So you see, it was not really his fault that he did not see the dignity of the individual.   Dignity was never anywhere he happened to look.

Were we to look where he looked, we would notice the fact that dignity had gone out to lunch, had forgotten to leave a sign that it was out to lunch, so that the empty cubicle that dignity worked at would appear abandoned, and we could only hope that a supervisor would notice the abandoned cubicle, and put up a help wanted sign, to get somebody to work on getting things back to normal.

Not that he was sure anyone sure we should get things back to normal.  It was bad enough when people went about their business.

If their business included things like getting so drunk and driving to the store to buy more beer, so drunk that he could not sell her alcohol, and so then he told her that if she tried to drive home he would be compelled to call the cops on her, and she forgot to pay her bill, and walked out with a six pack of beer, and walked out to her car, where she got greeted by several police officers, and her only reaction to that fact, was that she hoped he would forget about it, hoped he would forget about how the policeman offered her a ride home, and how she thought about getting indignant about the offer, but then she thought better of it, because she hoped some glimmer of rationality would radiate out at him through her blood shot eyes.

And she hoped that her semblance of rationality and her comment that "this is the first time something like this has  happened to me" would be enough for him to "forget this little incident," and maybe they could "go get a coffee some time."

But he had a hard time "forgetting" how she was 45 and divorced, and that she had spent 2 months in jail for driving drunk to the middle school where she worked , where she somehow managed to avoid hitting any of the school children who would have been walking to school that day, only because it was Sunday.
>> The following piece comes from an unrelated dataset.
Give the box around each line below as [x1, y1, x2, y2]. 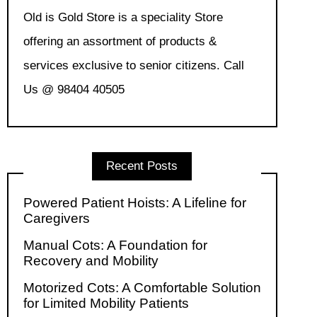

Though he supposed the view of an approaching SUV would have "sobered" the kids up right away.  Which he figured would have been okay.  As that was the only lesson either one of them could have taught anyway.

3 comments:

Scritches.com said...

I like it.

midwest woman said...

Like it too....am I being obtuse or is the last part about a family member?

Romius T. said...

Thanks ladies. I don't think you are being obtuse, midewst, but the story does not come from a family member, jest the outline of story i was told a few days ago about a customer from work, which I then mixed a bit with another happening from work.